- **Activity**: Filter the listing below, keeping every line that holds "Paris".

== == ==

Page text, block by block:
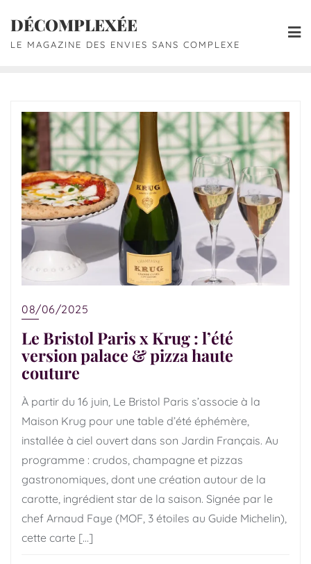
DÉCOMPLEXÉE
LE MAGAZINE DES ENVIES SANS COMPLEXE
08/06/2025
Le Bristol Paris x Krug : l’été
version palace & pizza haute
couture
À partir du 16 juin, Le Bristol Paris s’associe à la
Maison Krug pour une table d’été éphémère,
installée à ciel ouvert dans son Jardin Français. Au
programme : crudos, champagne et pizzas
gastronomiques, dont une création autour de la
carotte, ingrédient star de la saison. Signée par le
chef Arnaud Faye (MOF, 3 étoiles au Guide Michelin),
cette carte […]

== == ==

- **Solution to this problem**:
Le Bristol Paris x Krug : l’été
À partir du 16 juin, Le Bristol Paris s’associe à la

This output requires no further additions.